Нерукоподаваемые
В конце мы будем помнить не слова наших врагов, но молчание наших друзей.
Мартин Лютер Кинг
Не очень ловкое словечко — нерукоподаваемые. Но, к сожалению, все синонимы к нему находятся почти что на грани приличия. Впрочем, все равно придумал это слово не я, а Людмила Нарусова, вдова Анатолия Собчака.
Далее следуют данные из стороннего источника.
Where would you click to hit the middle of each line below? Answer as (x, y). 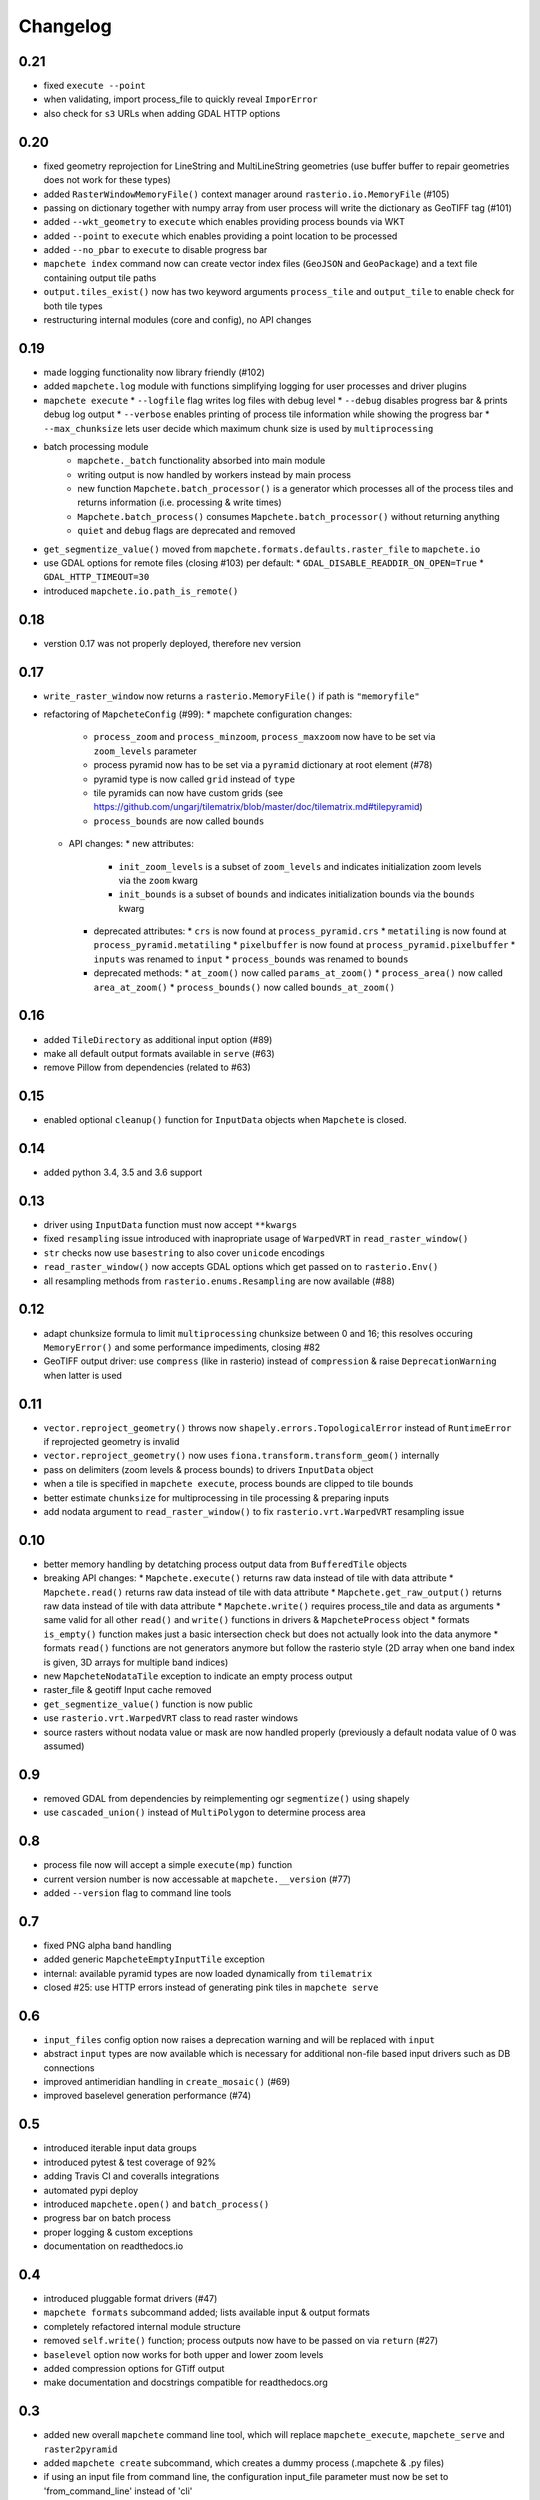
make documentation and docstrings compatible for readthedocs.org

В недавнем интервью газете «Известия» она сказала, что «исстари человек, оклеветавший другого, предавший, становился нерукоподаваемым для русского интеллигента. Элита не принимала таких. Ибо интеллигентность — это нравственная категория, а не принадлежность к какой-то профессии и не образовательный ценз. И наблюдать, как теперешняя интеллигенция рукоплещет нерукоподаваемым, больно».
Последнее десятилетие освободило нас, но многое освободило и в нас. Теперь стали говорить и писать открыто то, что раньше шептали за углом либо писали в доносах в парткомы. Стало возможнымделать то, чего даже по советской морали стеснялись. Да, та мораль была в чем-то и фальшивой, но одновременно и сдерживающей.
Теперь тайное стало явным. Но обнаружился в обществе дефицит мужества. Один может сказать даже с трибуны любую гадость, а другим — неудобно. Настолько неудобно, что они стесняются назвать низость низостью.
Стесняются показать свое отношение к ней. И суетливо, а чаще просто не задумываясь, пожимают руку человека, поступившего так, как сами они поступить возможным не считают.
Не графья, понятно. Все мы не графья. Но могу признаться, наберется к началу седьмого десятка моей жизни человек пять или десять, которым я не подаю руки. Не считаю возможным.
На эту тему я не так давно беседовал с двумя уважаемыми коллегами. Спросил прямо: вы-то отчего готовы пожать руку господину такому-то? Вы его уважаете? Для вас честь — общаться с ним?
Отнюдь. А вот насчет руки, говорят, — знаешь, как-то не принято отталкивать протянутую ладонь. Да и вообще проще не обострять, не придавать значения…
Я, конечно, понимаю коллег. Обострять хлопотно. Объяснить самому себе столь решительный шаг трудно. Не убудет же…
Понимаю, но не соглашаюсь. Жизнь коротка. И каждый вправе себе сказать, что за прожитые годы он имел и друзей, и врагов. Достойных друзей. И врагов, которые не заслуживают рукопожатия. Я доволен, что у меня сегодня есть те и другие.
Вот если бы в наше общество вернулось старое интеллигентное правило. Чтобы каждый мог знать: совершив низость, он рискует оказаться нерукоподаваемым. Когда-то из-за этого стрелялись. Сегодня это может оказаться просто неприятным. И то — хлеб.